*Goal of the exercise:*
Check every line below for the string "client", and copy the lines that contain it.

*Data records:*
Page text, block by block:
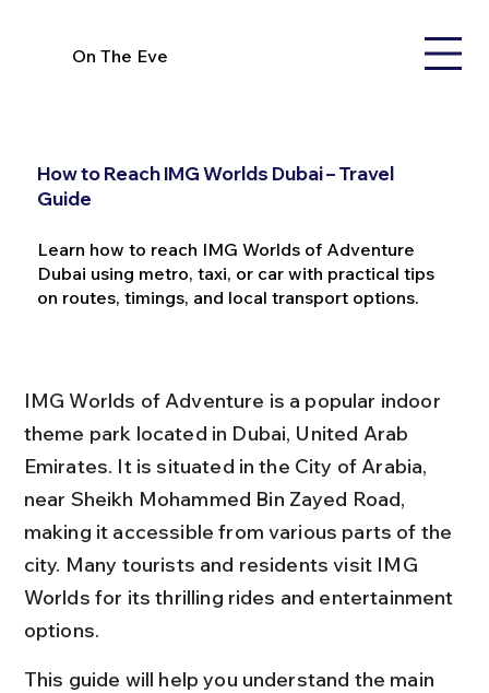
On The Eve
How to Reach IMG Worlds Dubai – Travel
Guide
Learn how to reach IMG Worlds of Adventure
Dubai using metro, taxi, or car with practical tips
on routes, timings, and local transport options.
IMG Worlds of Adventure is a popular indoor
theme park located in Dubai, United Arab
Emirates. It is situated in the City of Arabia,
near Sheikh Mohammed Bin Zayed Road,
making it accessible from various parts of the
city. Many tourists and residents visit IMG
Worlds for its thrilling rides and entertainment
options.
This guide will help you understand the main
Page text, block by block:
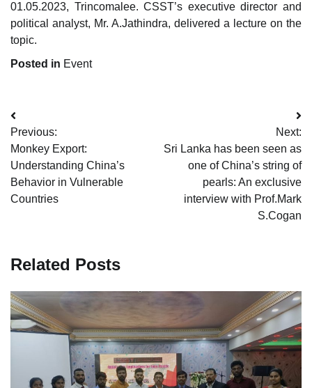
01.05.2023, Trincomalee. CSST’s executive director and
political analyst, Mr. A.Jathindra, delivered a lecture on the
topic.
Posted in Event
Post
navigation
Previous:
Monkey Export:
Understanding China’s
Behavior in Vulnerable
Countries
Next:
Sri Lanka has been seen as
one of China’s string of
pearls: An exclusive
interview with Prof.Mark
S.Cogan
Related Posts
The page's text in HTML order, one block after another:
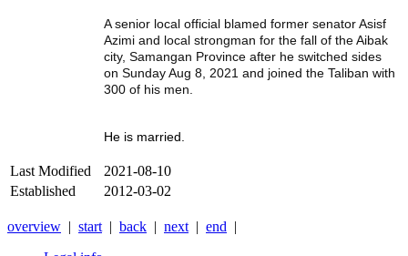
A senior local official blamed former senator Asisf
Azimi and local strongman for the fall of the Aibak
city, Samangan Province after he switched sides
on Sunday Aug 8, 2021 and joined the Taliban with
300 of his men.
He is married.
Last Modified
2021-08-10
Established
2012-03-02
overview | start | back | next | end |
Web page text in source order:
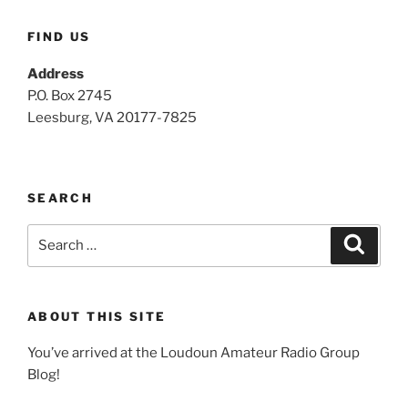
FIND US
Address
P.O. Box 2745
Leesburg, VA 20177-7825
SEARCH
ABOUT THIS SITE
You’ve arrived at the Loudoun Amateur Radio Group
Blog!
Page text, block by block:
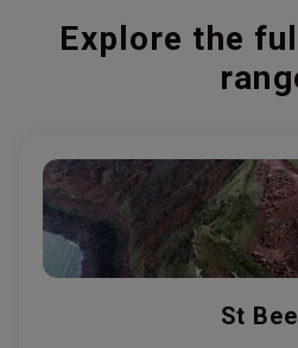
Explore the
St
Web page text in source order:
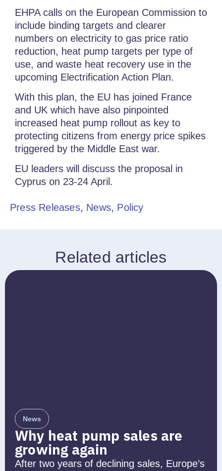
EHPA calls on the European Commission to
include binding targets and clearer
numbers on electricity to gas price ratio
reduction, heat pump targets per type of
use, and waste heat recovery use in the
upcoming Electrification Action Plan.
With this plan, the EU has joined France
and UK which have also pinpointed
increased heat pump rollout as key to
protecting citizens from energy price spikes
triggered by the Middle East war.
EU leaders will discuss the proposal in
Cyprus on 23-24 April.
Press Releases, News, Policy
Related articles
News
Why heat pump sales are
growing again
After two years of declining sales, Europe’s
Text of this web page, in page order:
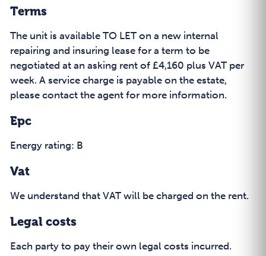
Terms
The unit is available TO LET on a new internal
repairing and insuring lease for a term to be
negotiated at an asking rent of £4,160 plus VAT per
week. A service charge is payable on the estate,
please contact the agent for more information.
Epc
Energy rating: B
Vat
We understand that VAT will be charged on the rent.
Legal costs
Each party to pay their own legal costs incurred.
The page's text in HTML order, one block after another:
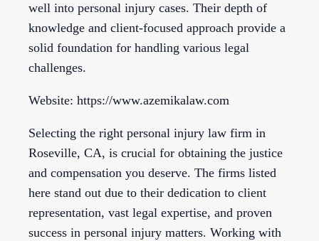
well into personal injury cases. Their depth of
knowledge and client-focused approach provide a
solid foundation for handling various legal
challenges.
Website: https://www.azemikalaw.com
Selecting the right personal injury law firm in
Roseville, CA, is crucial for obtaining the justice
and compensation you deserve. The firms listed
here stand out due to their dedication to client
representation, vast legal expertise, and proven
success in personal injury matters. Working with
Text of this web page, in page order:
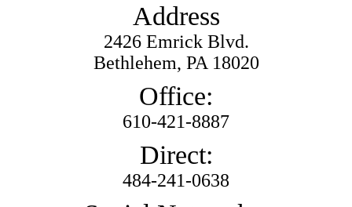
Address
2426 Emrick Blvd.
Bethlehem, PA 18020
Office:
610-421-8887
Direct:
484-241-0638
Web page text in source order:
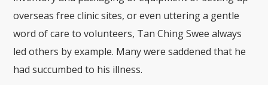
overseas free clinic sites, or even uttering a gentle
word of care to volunteers, Tan Ching Swee always
led others by example. Many were saddened that he
had succumbed to his illness.
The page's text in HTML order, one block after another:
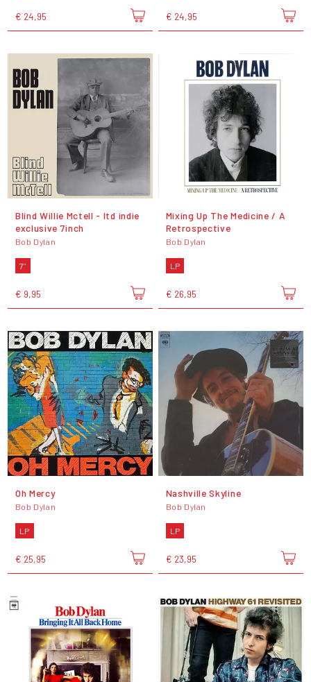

*Answer space:*
knowledge and client-focused approach provide a
here stand out due to their dedication to client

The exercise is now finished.